Let us give thanks for celluloid

Watched a slew of movies during Thanksgiving stay with Ty and Di. On Wednesday, when we arrived, we watched an hour of the stand-up comedian Louis C. K., before turning in. Across the Universe (2007), directed by Julie Taymor, is visually entrancing, although the boy-meets-girl story is all too predictable. The fun here is hearing the Beatles songs mesh with the loosey-goosey plot. Evan Rachel Wood plays upper-class American Lucy and Jim Sturgess plays the working class Liverpudlian Jude.

Another visual entertainer, but in a very different way, Getting Go, the Go Doc Project (2013) is framed as a video documentary by a college student named Doc (Tanner Cohen), of his crush on NYC go-go dancer Go (Matthew Camp). Written and directed by Cory Krueckeberg, this is a better gay movie than most. The acting is believable. I love all the split-screens and frames-within-frames that convey the multiplicity and simultaneity of on-line life. After this, I'm off to stalk Matthew Camp on Facebook.

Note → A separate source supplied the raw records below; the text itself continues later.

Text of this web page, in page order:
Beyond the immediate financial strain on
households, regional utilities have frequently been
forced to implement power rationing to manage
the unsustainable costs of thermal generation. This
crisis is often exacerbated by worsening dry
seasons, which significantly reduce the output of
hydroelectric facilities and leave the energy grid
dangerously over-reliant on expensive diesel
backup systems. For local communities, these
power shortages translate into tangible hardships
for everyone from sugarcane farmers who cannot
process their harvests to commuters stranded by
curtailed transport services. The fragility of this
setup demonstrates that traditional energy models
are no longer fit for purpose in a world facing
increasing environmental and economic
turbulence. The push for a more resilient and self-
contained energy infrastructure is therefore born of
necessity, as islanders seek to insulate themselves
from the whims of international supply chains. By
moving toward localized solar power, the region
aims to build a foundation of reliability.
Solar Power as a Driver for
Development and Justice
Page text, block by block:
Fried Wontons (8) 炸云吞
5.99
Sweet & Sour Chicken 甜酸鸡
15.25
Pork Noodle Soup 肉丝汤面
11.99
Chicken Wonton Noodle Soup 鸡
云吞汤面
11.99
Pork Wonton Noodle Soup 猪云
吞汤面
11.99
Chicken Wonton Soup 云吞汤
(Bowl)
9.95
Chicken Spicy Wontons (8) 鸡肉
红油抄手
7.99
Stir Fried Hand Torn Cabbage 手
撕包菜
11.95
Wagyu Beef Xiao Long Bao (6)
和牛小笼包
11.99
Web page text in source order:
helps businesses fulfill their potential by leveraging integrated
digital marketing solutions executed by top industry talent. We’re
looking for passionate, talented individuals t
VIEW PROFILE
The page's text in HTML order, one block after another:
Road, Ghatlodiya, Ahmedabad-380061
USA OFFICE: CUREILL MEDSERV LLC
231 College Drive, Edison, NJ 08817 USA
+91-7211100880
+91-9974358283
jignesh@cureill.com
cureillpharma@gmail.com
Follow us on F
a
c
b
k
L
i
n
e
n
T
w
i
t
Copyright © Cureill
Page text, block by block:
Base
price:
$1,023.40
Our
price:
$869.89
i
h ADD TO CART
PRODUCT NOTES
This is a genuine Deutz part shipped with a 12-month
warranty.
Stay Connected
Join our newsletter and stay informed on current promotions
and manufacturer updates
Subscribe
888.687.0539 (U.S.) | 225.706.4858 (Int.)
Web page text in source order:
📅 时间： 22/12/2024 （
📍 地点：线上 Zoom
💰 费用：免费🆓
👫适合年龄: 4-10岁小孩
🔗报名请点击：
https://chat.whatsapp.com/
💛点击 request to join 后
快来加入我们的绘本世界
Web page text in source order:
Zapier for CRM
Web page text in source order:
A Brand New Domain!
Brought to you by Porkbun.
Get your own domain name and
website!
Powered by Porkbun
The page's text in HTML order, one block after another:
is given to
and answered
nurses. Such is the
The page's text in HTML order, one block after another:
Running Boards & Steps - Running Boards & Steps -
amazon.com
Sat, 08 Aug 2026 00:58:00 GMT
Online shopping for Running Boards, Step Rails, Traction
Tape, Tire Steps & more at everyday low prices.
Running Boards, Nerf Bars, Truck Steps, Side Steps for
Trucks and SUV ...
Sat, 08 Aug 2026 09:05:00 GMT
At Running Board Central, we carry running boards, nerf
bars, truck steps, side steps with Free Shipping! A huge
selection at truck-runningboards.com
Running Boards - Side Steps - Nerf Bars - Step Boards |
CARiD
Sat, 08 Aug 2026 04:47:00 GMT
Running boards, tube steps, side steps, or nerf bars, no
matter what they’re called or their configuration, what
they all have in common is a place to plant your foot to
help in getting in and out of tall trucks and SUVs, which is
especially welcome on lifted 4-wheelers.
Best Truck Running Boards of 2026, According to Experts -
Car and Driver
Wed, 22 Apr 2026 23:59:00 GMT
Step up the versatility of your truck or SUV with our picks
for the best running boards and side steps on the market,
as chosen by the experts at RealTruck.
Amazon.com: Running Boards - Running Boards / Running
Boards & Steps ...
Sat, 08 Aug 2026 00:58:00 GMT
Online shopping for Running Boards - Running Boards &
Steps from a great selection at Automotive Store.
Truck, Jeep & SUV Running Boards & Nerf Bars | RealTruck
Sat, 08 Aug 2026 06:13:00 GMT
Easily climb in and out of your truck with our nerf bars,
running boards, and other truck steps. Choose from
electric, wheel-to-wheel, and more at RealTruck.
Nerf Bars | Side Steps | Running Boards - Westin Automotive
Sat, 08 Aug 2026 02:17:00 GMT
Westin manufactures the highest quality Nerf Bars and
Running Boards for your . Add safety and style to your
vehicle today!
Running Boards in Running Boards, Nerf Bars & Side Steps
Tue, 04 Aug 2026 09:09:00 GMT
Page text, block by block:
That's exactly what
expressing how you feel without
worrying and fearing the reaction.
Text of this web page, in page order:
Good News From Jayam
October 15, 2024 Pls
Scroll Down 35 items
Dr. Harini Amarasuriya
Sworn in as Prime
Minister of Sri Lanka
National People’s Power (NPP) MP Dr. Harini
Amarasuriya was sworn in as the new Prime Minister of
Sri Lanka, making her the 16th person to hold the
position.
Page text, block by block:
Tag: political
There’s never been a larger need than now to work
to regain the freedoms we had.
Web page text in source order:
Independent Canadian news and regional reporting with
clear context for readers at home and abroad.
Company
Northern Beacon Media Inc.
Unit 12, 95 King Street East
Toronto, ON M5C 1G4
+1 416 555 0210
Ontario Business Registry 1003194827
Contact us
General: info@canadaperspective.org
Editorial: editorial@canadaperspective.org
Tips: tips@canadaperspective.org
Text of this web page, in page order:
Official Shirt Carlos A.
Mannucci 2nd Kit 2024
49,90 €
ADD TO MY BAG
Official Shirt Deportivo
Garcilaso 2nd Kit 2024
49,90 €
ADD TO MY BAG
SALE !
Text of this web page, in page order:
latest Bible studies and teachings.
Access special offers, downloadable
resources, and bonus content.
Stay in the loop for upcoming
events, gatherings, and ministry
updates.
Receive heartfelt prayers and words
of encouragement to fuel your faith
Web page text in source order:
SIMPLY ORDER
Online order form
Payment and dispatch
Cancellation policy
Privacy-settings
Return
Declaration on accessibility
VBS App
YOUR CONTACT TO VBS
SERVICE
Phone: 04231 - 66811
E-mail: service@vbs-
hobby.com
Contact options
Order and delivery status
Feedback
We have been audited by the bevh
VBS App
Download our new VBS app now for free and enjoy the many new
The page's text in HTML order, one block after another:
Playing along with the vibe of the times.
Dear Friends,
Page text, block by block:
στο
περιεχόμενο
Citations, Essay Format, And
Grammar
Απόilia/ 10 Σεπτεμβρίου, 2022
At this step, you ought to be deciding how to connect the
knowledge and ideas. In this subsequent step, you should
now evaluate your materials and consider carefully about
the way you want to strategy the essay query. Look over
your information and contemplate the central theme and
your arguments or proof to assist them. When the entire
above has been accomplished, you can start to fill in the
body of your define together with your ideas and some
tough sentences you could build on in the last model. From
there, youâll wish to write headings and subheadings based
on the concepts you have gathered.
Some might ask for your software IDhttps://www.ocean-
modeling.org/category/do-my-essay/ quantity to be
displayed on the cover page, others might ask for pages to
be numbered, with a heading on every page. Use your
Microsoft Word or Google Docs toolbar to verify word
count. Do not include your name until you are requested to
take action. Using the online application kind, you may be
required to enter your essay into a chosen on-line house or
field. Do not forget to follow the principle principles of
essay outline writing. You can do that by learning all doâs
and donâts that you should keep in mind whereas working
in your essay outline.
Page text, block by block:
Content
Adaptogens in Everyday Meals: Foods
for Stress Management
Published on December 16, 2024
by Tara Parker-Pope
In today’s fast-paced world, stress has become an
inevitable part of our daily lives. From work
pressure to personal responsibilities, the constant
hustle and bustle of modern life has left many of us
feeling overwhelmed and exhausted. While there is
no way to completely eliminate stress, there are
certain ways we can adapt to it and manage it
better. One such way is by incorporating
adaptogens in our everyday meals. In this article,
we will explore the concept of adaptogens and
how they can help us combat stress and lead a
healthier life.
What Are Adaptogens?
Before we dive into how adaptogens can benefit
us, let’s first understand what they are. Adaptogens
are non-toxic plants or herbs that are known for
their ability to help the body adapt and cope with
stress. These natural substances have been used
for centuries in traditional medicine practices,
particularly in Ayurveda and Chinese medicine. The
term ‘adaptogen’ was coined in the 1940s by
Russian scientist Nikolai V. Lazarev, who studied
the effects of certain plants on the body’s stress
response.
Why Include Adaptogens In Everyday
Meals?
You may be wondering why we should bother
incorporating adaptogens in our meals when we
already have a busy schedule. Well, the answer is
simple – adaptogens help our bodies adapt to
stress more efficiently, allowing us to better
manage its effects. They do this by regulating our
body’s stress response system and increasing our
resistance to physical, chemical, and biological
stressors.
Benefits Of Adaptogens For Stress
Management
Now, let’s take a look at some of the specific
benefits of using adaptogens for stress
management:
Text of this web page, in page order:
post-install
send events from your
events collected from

The Secret Life of Walter Mitty was so god-awful that we stopped watching it after 15 minutes. House of Boys (2009), directed by Jean-Claude Schlim, boy-meets-boy-in-whorehouse-and-falls-in-love-and-ends-up-taking-care-of-partner-infected-by-AIDS, is totally unrealistic. The only reason to watch it is Layke Anderson who is cute and a decent actor. His dance numbers are the best things in the movie.

We were knackered after the bus trip home, so what did we do for the evening, but to watch another movie. A Coffee in Berlin (2012) follows a young college dropout as he encounters various weird folks around the city, beautifully shot in black and white. A neighbor who is unable to make love to his wife since her breast cancer surgery. An underachieving actor friend. A high-school classmate whom he once bullied for being fat, but who is still in love with him. And, finally, fatefully, an old man returning to the old neighborhood who told the story of how his father made him throw stones at a Jewish store and how he cried and cried, not for the smashed lives, but for the fact that he could no longer ride his bike in all the shattered glass. Tom Schilling plays Niko Fischer very naturally. As he puts it to the woman, who is still a fat little girl in her own mind, you look at people and think they are so strange. Then there comes a moment when you realize that they are not strange and that you are the problem. Written and directed by Jan Ole Gerster.

Enjoyed The Giver (2014), based on Lois Lowry's book of the same name. Jeff Bridges and Meryl Streep brings some depths to their respective characters The Giver and Chief Elder, who could otherwise be cardboard figures. Brenton Thwaites as Jonas is eminently watchable. Katie Holmes was given too little to do as Jonas's mother. Directed by Phillip Noyce.